YOUR OBJECTIVE | All of the records below are to be printed exactly; the pictures are to be left out.

PROVIDED DATA |
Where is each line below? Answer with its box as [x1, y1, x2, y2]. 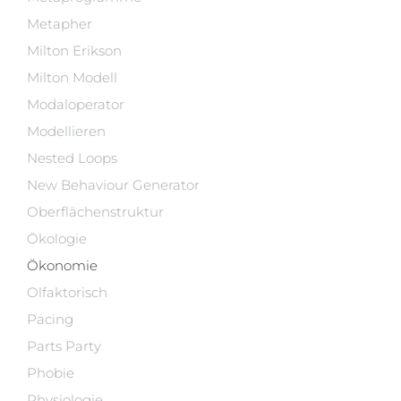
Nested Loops [27, 149, 117, 166]
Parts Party [27, 337, 101, 354]
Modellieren [27, 123, 106, 140]
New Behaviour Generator [27, 176, 200, 193]
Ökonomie [27, 257, 98, 274]
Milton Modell [27, 69, 117, 86]
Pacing [27, 311, 73, 328]
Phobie [27, 364, 74, 381]

RESPONSE TO THE EXERCISE |
Where is each line below? Answer with its box as [x1, y1, x2, y2]. 
Nested Loops [27, 149, 117, 166]
Parts Party [27, 337, 101, 354]
Modellieren [27, 123, 106, 140]
New Behaviour Generator [27, 176, 200, 193]
Ökonomie [27, 257, 98, 274]
Milton Modell [27, 69, 117, 86]
Pacing [27, 311, 73, 328]
Phobie [27, 364, 74, 381]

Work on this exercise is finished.